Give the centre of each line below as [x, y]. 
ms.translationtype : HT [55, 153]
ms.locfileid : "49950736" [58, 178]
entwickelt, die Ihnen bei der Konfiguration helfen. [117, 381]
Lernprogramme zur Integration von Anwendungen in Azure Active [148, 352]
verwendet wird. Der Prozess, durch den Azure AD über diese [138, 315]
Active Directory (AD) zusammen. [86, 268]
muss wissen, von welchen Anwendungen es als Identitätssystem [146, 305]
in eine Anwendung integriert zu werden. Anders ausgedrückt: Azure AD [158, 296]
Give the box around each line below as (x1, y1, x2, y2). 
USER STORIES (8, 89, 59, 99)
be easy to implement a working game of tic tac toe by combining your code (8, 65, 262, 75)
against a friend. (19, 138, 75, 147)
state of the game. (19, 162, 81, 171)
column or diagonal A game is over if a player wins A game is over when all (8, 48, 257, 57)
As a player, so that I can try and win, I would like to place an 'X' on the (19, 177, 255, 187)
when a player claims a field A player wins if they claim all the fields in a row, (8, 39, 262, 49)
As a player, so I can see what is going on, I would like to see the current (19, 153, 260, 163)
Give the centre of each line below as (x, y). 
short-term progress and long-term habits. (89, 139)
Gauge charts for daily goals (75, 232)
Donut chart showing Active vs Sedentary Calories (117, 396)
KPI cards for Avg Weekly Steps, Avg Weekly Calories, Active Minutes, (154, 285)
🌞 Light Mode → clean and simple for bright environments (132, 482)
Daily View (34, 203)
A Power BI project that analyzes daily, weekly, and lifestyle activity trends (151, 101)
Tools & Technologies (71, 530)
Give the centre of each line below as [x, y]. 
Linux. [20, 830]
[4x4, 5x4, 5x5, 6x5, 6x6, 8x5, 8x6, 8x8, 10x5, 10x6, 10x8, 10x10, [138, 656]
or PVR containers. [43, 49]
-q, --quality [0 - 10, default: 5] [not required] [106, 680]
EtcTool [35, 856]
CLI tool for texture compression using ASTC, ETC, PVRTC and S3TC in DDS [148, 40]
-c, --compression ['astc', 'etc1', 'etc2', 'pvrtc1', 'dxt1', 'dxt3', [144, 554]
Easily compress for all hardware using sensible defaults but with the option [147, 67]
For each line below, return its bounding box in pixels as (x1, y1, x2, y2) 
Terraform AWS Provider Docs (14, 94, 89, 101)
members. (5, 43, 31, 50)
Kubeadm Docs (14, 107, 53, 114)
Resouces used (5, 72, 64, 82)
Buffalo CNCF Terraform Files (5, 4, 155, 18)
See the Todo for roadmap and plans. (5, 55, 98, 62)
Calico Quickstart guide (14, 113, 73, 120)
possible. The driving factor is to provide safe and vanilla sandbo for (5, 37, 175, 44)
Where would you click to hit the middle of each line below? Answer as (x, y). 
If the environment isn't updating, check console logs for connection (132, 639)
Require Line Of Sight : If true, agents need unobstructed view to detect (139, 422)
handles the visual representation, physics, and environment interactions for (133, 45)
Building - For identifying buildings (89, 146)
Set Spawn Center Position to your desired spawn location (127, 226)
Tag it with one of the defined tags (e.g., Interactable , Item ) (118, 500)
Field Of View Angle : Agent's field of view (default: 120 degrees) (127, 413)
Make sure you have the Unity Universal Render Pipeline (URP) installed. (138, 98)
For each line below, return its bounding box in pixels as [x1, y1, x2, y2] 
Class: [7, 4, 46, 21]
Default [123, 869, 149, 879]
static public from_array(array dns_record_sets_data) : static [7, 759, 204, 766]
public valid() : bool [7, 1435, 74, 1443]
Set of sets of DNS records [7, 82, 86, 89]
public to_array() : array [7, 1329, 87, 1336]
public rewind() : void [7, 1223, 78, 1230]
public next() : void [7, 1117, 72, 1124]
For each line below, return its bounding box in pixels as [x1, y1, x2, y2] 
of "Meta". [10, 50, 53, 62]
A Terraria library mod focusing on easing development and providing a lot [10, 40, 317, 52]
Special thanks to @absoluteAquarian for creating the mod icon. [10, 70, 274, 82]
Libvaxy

◆ ◆ ◆ ◆ ◆ ◆ ◆

Work to complete: Reproduce, word for word and in full, only the lines above that start at the line with "Resouces used (5, 72, 64, 82)" and run through the line with "Default [123, 869, 149, 879]", both ends included.

Exercise response:
Resouces used (5, 72, 64, 82)
Buffalo CNCF Terraform Files (5, 4, 155, 18)
See the Todo for roadmap and plans. (5, 55, 98, 62)
Calico Quickstart guide (14, 113, 73, 120)
possible. The driving factor is to provide safe and vanilla sandbo for (5, 37, 175, 44)
Where would you click to hit the middle of each line below? Answer as (x, y). 
If the environment isn't updating, check console logs for connection (132, 639)
Require Line Of Sight : If true, agents need unobstructed view to detect (139, 422)
handles the visual representation, physics, and environment interactions for (133, 45)
Building - For identifying buildings (89, 146)
Set Spawn Center Position to your desired spawn location (127, 226)
Tag it with one of the defined tags (e.g., Interactable , Item ) (118, 500)
Field Of View Angle : Agent's field of view (default: 120 degrees) (127, 413)
Make sure you have the Unity Universal Render Pipeline (URP) installed. (138, 98)
For each line below, return its bounding box in pixels as [x1, y1, x2, y2] 
Class: [7, 4, 46, 21]
Default [123, 869, 149, 879]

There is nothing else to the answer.